- [INFORMATION]
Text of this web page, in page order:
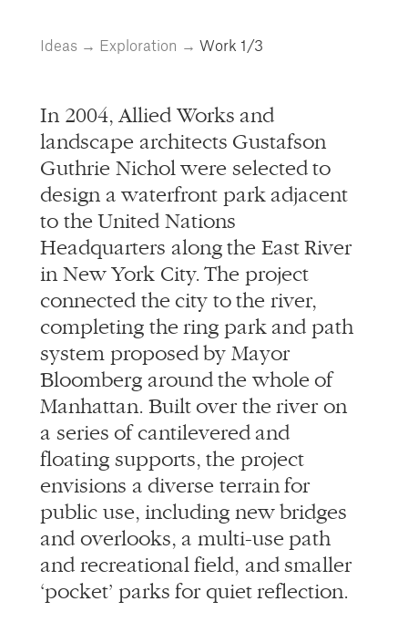
Ideas → Exploration → Work 1/3
In 2004, Allied Works and
landscape architects Gustafson
Guthrie Nichol were selected to
design a waterfront park adjacent
to the United Nations
Headquarters along the East River
in New York City. The project
connected the city to the river,
completing the ring park and path
system proposed by Mayor
Bloomberg around the whole of
Manhattan. Built over the river on
a series of cantilevered and
floating supports, the project
envisions a diverse terrain for
public use, including new bridges
and overlooks, a multi-use path
and recreational field, and smaller
‘pocket’ parks for quiet reflection.

- [EXERCISE DIRECTIONS] Only the pictures are to be left out; repeat everything else in the records above exactly.

- [WRITTEN SOLUTION]
Text of this web page, in page order:
Ideas → Exploration → Work 1/3
In 2004, Allied Works and
landscape architects Gustafson
Guthrie Nichol were selected to
design a waterfront park adjacent
to the United Nations
Headquarters along the East River
in New York City. The project
connected the city to the river,
completing the ring park and path
system proposed by Mayor
Bloomberg around the whole of
Manhattan. Built over the river on
a series of cantilevered and
floating supports, the project
envisions a diverse terrain for
public use, including new bridges
and overlooks, a multi-use path
and recreational field, and smaller
‘pocket’ parks for quiet reflection.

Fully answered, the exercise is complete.